Au-pair werden ohne Visum?
Als mit der russischen Invasion am 24. Februar die deutsche Botschaft in Kiew geschlossen wurde, stellte sich die Frage, wie und ob junge Ukrainerinnen und Ukrainer in Zukunft Au-pair in Deutschland werden konnten. Der Vorstand der Gütegemeinschaft Au pair fragte Anfang März beim Auswärtigen Amt an, ob Jugendliche die Möglichkeit hätten, das Au-pair-Visum ausnahmsweise in Deutschland bei der zuständigen Ausländerbehörde zu beantragen.
Als Familienmitglied auf Zeit die Trennung von der Heimat überwinden
Mit der Eskalation des Krieges stieg die Zahl der in Deutschland ankommenden Flüchtlinge. Ehemalige Au-pairs kontaktierten ihre alten Gastfamilien und wurden dort - zum Teil mit ihren Verwandten – beherbergt. Für junge Ukrainerinnen und Ukrainern unter 27 bot sich ein Au-pair-Aufenthalt an, wenn sie die Voraussetzungen dafür erfüllten. Sie würden im besten Fall bei einer deutschen Familie Geborgenheit erleben, Sprach- und Kulturkenntnisse erweitern und ein reguläres Gap Year zwischen Schule und Berufsausbildung oder Universität absolvieren, wie es Tausende von Jugendlichen weltweit auch tun.
Eingliederung in den deutschen Arbeitsmarkt angestrebt
Mit Entscheidung des EU-Ministerrates, dass für die Menschen aus der Ukraine die Massenzustrom-Richtlinie aktiviert wird, erhalten die Geflüchteten eine Aufenthaltserlaubnis nach § 24 AufenthG.

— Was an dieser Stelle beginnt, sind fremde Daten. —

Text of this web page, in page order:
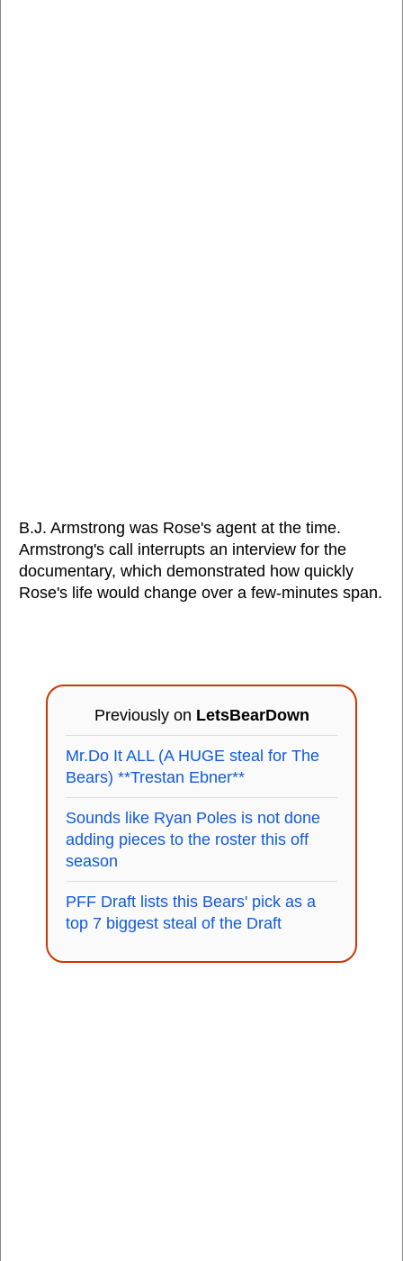
B.J. Armstrong was Rose's agent at the time.
Armstrong's call interrupts an interview for the
documentary, which demonstrated how quickly
Rose's life would change over a few-minutes span.
Previously on LetsBearDown
Mr.Do It ALL (A HUGE steal for The
Bears) **Trestan Ebner**
Sounds like Ryan Poles is not done
adding pieces to the roster this off
season
PFF Draft lists this Bears' pick as a
top 7 biggest steal of the Draft
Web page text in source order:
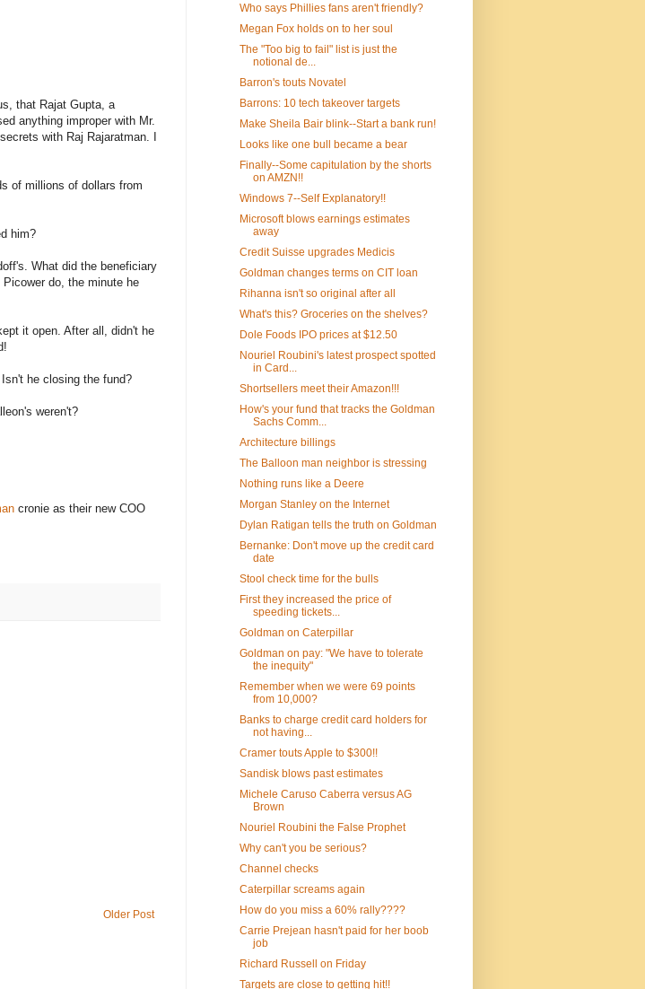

In Abstimmung zwischen der Bundesagentur für Arbeit und dem Bundesministerium für Arbeit und Soziales gilt nun Folgendes: „Ein Zweckwechsel in einen Aufenthalt zum Zweck der Beschäftigung ist nur möglich, wenn eine Eingliederung in den deutschen Arbeitsmarkt erfolgt. Die Au-pair-Beschäftigung beinhaltet ihrer Natur nach keine Eingliederung in den deutschen Arbeitsmarkt. Damit ist ein Wechsel von der Aufenthaltserlaubnis gemäß § 24 AufenthG in einen Au-Pair-Status nicht möglich.“
Lange Au-pair-Tradition gebrochen
Zwischen Deutschland und der Ukraine besteht eine lange Au-pair-Tradition, die der Friedensicherung und Völkerverständigung dient. Die Ukraine gehört spätestens seit 2009 zu den Top-3-Entsendestaaten von Au-pairs. In manchen Jahren kamen knapp 1.000 junge Ukrainerinnen und Ukrainern, um in deutschen Gastfamilien Kinder zu betreuen und eine fremde Kultur zu erleben.
Bei allem Verständnis für die Entscheidung zugunsten einer sozialversicherungspflichtigen Beschäftigung bleibt auf Seiten vieler Au-pair-Agenturen ein Wehrmutstropfen: Sie haben mit jungen Menschen zu tun, die sich einen Au-pair-Status gewünscht hätten. Diese wären nach ihrem Au-pair-Jahr in die Heimat zurückgekehrt, um dort Ausbildung oder Studium zu beginnen oder fortzusetzen. Die Hoffnung auf ein baldiges Ende des Krieges hegen noch viele trotz der attraktiven Möglichkeiten am deutschen Arbeitsmarkt.